SOCIAL MEDIA AND ITS UBIQUITOUS NATURE
Kaplan and Haenlein defined social media as the “group of internet applications that built on the ideological and technological foundations of Web 2.0, and that allows the creation and exchange of user-generated content.” According to statistics of SEJ (Search Engine Journal), more than 2 billion people (almost 35% of world’s population) are social media users. The major contributors are Facebook, Twitter, Instagram, LinkedIn, Google+, YouTube, etc. Facebook occupies the first position with 1.5 billion users, and Twitter is in the top 10 with 316 million users. With these great number of users in the social media, the data generated by these sites is also high. For instance, Facebook generates almost 4 million posts every day.
People are adopting social media as a platform to express their opinions on various things such as movies, products, and politics. So social media offers a good source of information for gathering the people opinions and views.
Twitter, a microblogging website offers an efficient platform for performing sentiment analysis. People express their opinion in the form of small messages called tweets, which can be displayed as publicly or can be restricted to a particular group. Twitter has been selected for the following reasons:
• It is a common open-source platform.
• By limiting the maximum number to 140 words for a tweet, Twitter also forces
the user to express his or her opinion in that limit.

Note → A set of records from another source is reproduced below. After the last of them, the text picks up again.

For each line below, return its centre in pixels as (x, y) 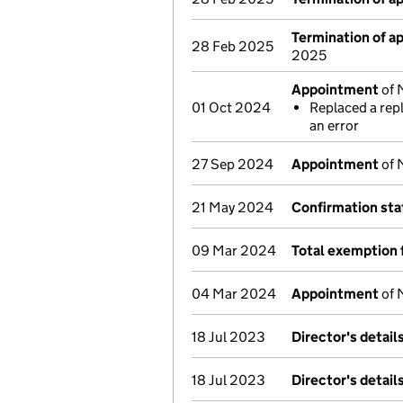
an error (334, 125)
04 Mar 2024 (234, 294)
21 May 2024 (233, 207)
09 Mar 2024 (234, 251)
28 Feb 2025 (233, 46)
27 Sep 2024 (233, 164)
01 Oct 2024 (231, 107)
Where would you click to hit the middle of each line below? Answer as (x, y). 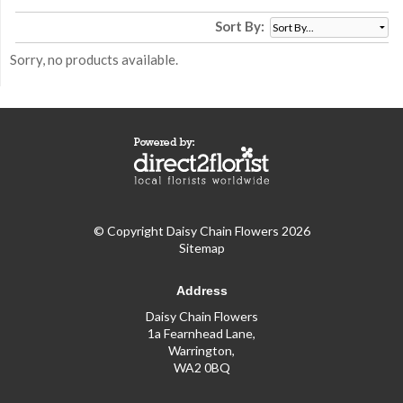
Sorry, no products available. (94, 60)
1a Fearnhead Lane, (201, 334)
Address (201, 290)
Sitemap (201, 248)
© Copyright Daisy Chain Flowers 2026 (201, 231)
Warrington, (201, 351)
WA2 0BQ (201, 368)
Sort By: (240, 27)
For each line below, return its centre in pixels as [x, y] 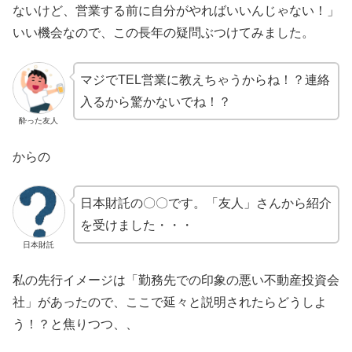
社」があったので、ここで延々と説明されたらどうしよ [170, 302]
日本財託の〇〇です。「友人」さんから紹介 [205, 203]
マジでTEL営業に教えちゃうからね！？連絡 [205, 79]
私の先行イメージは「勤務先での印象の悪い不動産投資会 [176, 280]
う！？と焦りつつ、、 [75, 324]
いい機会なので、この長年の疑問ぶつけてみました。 [163, 33]
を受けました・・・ [136, 225]
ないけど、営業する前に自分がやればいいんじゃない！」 [176, 11]
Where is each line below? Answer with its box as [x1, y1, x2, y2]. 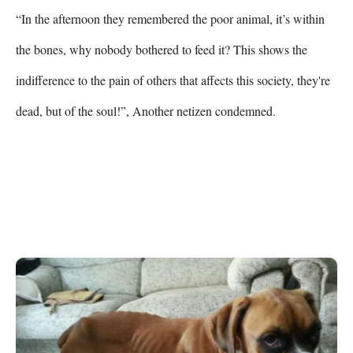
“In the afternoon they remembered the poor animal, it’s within [16, 9, 325, 27]
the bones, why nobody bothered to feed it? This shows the [16, 40, 307, 58]
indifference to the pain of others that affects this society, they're [16, 71, 330, 88]
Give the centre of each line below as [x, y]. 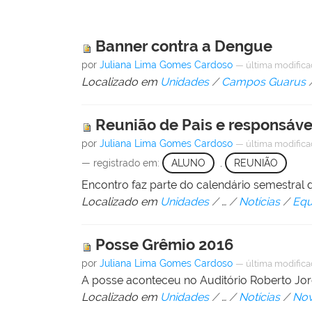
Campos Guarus [264, 81]
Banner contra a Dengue [184, 46]
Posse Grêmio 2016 [165, 245]
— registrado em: [122, 163]
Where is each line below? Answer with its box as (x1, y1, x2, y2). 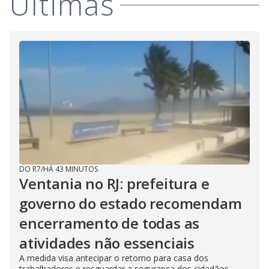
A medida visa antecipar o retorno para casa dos (19, 252, 208, 264)
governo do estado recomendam (19, 193, 242, 214)
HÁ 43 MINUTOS (43, 164, 98, 175)
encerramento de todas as (19, 213, 200, 234)
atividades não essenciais (19, 233, 195, 253)
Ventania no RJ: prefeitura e (19, 174, 210, 194)

• There is no need to pay for Twitter API, and it is very easy to mine them as realtime tweets, and it has an extensive collection of API’s .
• Lastly, it is a Big Pool of sentiments.

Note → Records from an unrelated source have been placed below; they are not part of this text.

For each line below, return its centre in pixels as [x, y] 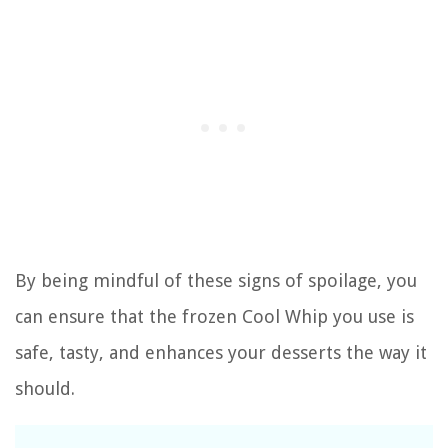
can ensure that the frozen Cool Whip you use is [214, 316]
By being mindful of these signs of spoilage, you [216, 280]
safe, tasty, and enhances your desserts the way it [221, 352]
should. [45, 388]
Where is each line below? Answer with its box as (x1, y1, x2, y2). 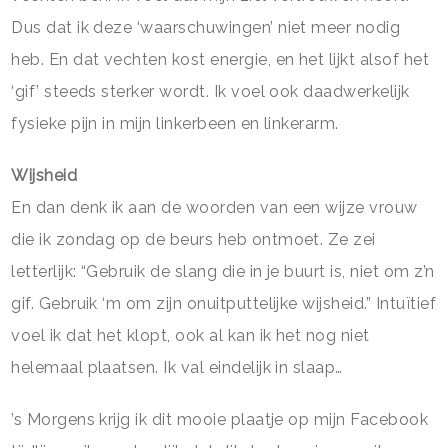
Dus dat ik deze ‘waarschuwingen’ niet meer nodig (11, 17, 401, 37)
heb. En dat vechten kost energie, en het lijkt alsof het (11, 49, 430, 69)
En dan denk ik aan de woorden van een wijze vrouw (11, 197, 418, 217)
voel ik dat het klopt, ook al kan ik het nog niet (11, 325, 370, 345)
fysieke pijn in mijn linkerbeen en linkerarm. (11, 113, 339, 133)
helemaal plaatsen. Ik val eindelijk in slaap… (11, 357, 343, 377)
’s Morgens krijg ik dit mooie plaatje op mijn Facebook (11, 409, 429, 429)
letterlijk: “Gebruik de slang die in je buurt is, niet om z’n (11, 261, 435, 281)
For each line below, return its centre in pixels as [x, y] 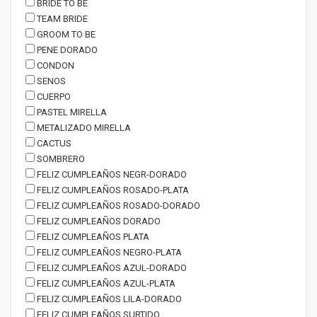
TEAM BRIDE [61, 19]
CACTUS [53, 143]
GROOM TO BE [65, 34]
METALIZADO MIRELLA [83, 128]
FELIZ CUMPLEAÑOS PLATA [92, 237]
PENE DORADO [66, 50]
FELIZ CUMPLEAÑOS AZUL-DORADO [111, 268]
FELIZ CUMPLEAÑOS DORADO [98, 221]
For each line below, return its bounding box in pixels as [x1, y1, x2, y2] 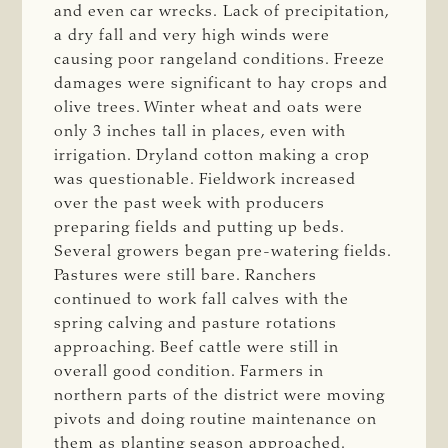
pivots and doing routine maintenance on [54, 412, 378, 429]
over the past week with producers [54, 196, 326, 213]
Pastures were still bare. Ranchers [54, 268, 318, 285]
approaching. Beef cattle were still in [54, 340, 340, 357]
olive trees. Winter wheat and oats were [54, 100, 364, 117]
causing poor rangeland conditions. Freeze [54, 52, 386, 69]
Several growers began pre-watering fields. [54, 244, 392, 261]
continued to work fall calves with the [54, 292, 350, 309]
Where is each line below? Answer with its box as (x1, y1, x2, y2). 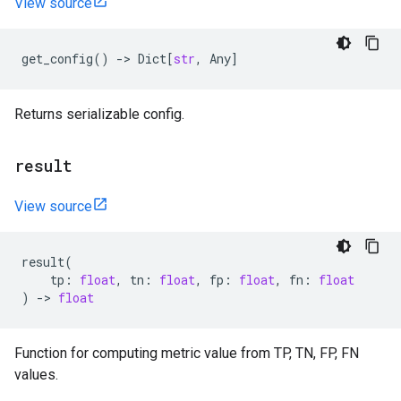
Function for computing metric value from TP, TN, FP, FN (14, 345, 359, 362)
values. (14, 366, 58, 383)
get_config (21, 50, 93, 67)
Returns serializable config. (14, 106, 184, 123)
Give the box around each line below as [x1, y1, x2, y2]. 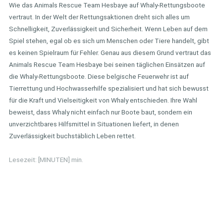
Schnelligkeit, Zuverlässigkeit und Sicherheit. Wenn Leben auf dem [9, 24, 208, 33]
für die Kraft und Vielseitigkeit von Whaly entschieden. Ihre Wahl [9, 96, 197, 104]
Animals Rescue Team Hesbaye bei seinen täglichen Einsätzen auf [9, 60, 205, 68]
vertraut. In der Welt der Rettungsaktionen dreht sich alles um [9, 12, 190, 21]
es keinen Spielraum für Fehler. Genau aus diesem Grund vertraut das [9, 48, 211, 56]
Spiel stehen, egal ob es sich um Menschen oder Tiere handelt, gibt [9, 36, 209, 45]
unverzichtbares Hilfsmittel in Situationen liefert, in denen [9, 119, 179, 128]
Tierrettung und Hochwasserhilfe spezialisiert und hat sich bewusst [9, 84, 209, 92]
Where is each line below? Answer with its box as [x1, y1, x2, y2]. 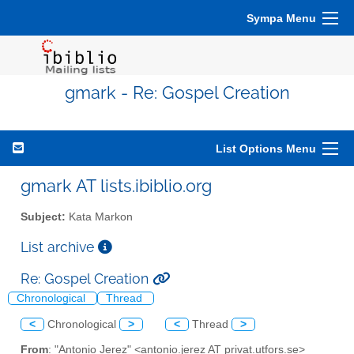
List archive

SOCIAL NETWORK SENTIMENT ANALYSIS AND ITS ROLE
Sentiment Analysis is an area evolved from the combination of natural language processing, text analytics, and computational linguistics. It is the process of determining the sentiment or opinion or mood of the particular document or text expressed by the author. It assigns a particular polarity to the text either positive, negative or neutral; this analysis helps in determining the state of the person such as happy, angry and sad. Social network sentiment analysis involves the analysis performing on the data available from the social networking sites. Social networking sites are becoming a rich source of user-generated content with the number of users increasing daily. People express many views regarding a particular domain in different means such as blogs and posts. As it is becoming a huge platform of user-generated content, analyzing this content regarding the product or movie or the government is crucial in any domain for developing their plans.
BIG DATA ANALYTICS
Big Data is the data whose scale, complexity, diversity, and velocity require some new architecture, infrastructure, algorithms to manage and extract patterns from it. It is characterized by four features volume, velocity, veracity, and variety. The field of Big Data offers various tools and technologies to work with this enormous amounts of data. The most well known tools include Hadoop, Spark, Hive, Pig, etc. This available number of tools makes it easier to extract and work with higher levels of data. There are tools available for real-time streaming such as Spark Streaming, Apache Flume, and Apache Kafka and for performing real-time data operations. Social networking sites are becoming the valuable sources of these big data; Facebook is dealing with 500 TB of data every day. More than 100 hours of videos are being uploaded to YouTube even minute . Companies such as Google, Yahoo and Bing are recording search results every day for analytics purposes. Big Data Analytics
makes it easier to perform the data analytics on this huge amount of information.